The school was run by the Sisters of Mercy as a primary school for girls until its closure in 1965. Subsequently the building was extended and later reopened in 1967 as church administration offices. The 1960s extension was subsequently removed as part of the large St Stephens Cathedral project of the late 1980s.

== Description ==
This three-storeyed school building is built in the Gothic Revival style. It is T-shaped in plan form with the top of the T being the street elevation and the leg of the T extending back into the site. The building is symmetrical from the front elevation. Most window openings have Gothic pointed arches. There are three large openings across the lower level with six smaller windows on the first level, and another six on the upper level. The middle portion of the building has pointed openings whilst those on the wings are rectangular. The central section rises above the wings to a gable containing a small rose window. The building is constructed of brick and has plaster used decoratively around window openings and as horizontal mouldings. The entry is located centrally within an elaborately rendered porch. Verandahs run along either side of the central brick core. Another verandah has been recently added across the rear of the building replacing an unsympathetic brick extension. The masonry and cast iron front fence uses similar detailing to the body of the building and was probably constructed at the same time.

Internally the building has undergone a variety of alterations. The original stair remains to the right of the entry but its timber structure and railing have been painted. On the top level large brackets which support the trusses are exposed, but the ceiling line is not original. A suspended ceiling comes down below the window heads on the ground floor.

== Heritage listing ==
St Stephens School was listed on the Queensland Heritage Register on 21 October 1992 having satisfied the following criteria.

The place is important in demonstrating the evolution or pattern of Queensland's history.

St Stephen's School is significant as evidence of the determination of the Catholic Church to develop its own system of education rather than accept the state's secular education policies.

The place is important because of its aesthetic significance.

St Stephen's School is representative of the imposing architectural style employed in late nineteenth century church schools.
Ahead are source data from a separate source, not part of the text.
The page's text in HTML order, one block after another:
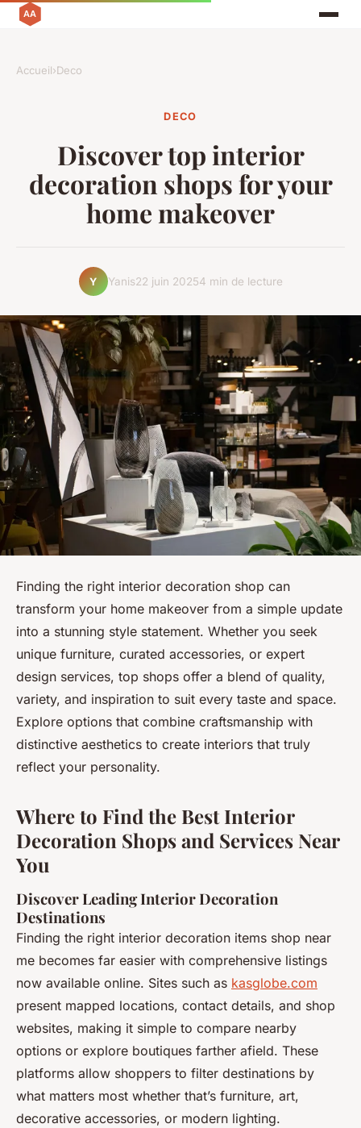
Accueil›Deco
DECO
Discover top interior
decoration shops for your
home makeover
Y Yanis22 juin 20254 min de lecture
Finding the right interior decoration shop can
transform your home makeover from a simple update
into a stunning style statement. Whether you seek
unique furniture, curated accessories, or expert
design services, top shops offer a blend of quality,
variety, and inspiration to suit every taste and space.
Explore options that combine craftsmanship with
distinctive aesthetics to create interiors that truly
reflect your personality.
Where to Find the Best Interior
Decoration Shops and Services Near
You
Discover Leading Interior Decoration
Destinations
Finding the right interior decoration items shop near
me becomes far easier with comprehensive listings
now available online. Sites such as kasglobe.com
present mapped locations, contact details, and shop
websites, making it simple to compare nearby
options or explore boutiques farther afield. These
platforms allow shoppers to filter destinations by
what matters most whether that’s furniture, art,
decorative accessories, or modern lighting.
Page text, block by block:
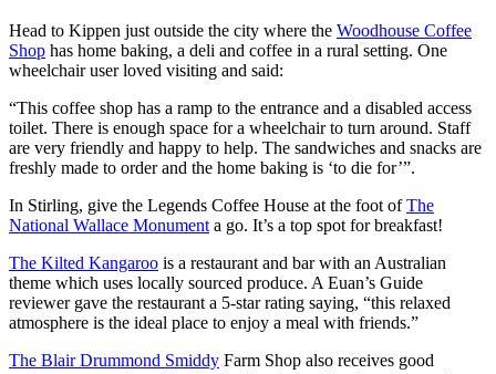
Head to Kippen just outside the city where the Woodhouse Coffee
Shop has home baking, a deli and coffee in a rural setting. One
wheelchair user loved visiting and said:
“This coffee shop has a ramp to the entrance and a disabled access
toilet. There is enough space for a wheelchair to turn around. Staff
are very friendly and happy to help. The sandwiches and snacks are
freshly made to order and the home baking is ‘to die for’”.
In Stirling, give the Legends Coffee House at the foot ofThe
National Wallace Monument a go. It’s a top spot for breakfast!
The Kilted Kangaroo is a restaurant and bar with an Australian
theme which uses locally sourced produce. A Euan’s Guide
reviewer gave the restaurant a 5-star rating saying, “this relaxed
atmosphere is the ideal place to enjoy a meal with friends.”
The Blair Drummond Smiddy Farm Shop also receives good

St Stephen's School is an example of an inner city Gothic Revival school that is one of a group of ecclesiastical buildings prominent in this part of the city. St Stephen's School is significant for its contribution, together with other buildings in this ecclesiastical group, to the Charlotte Street streetscape.

The place has a strong or special association with a particular community or cultural group for social, cultural or spiritual reasons.

St Stephen's School is significant for its association with the significant contribution of the Sisters of Mercy to Catholic education in Queensland and as a building held in high esteem by the Catholic community and the wider Brisbane public.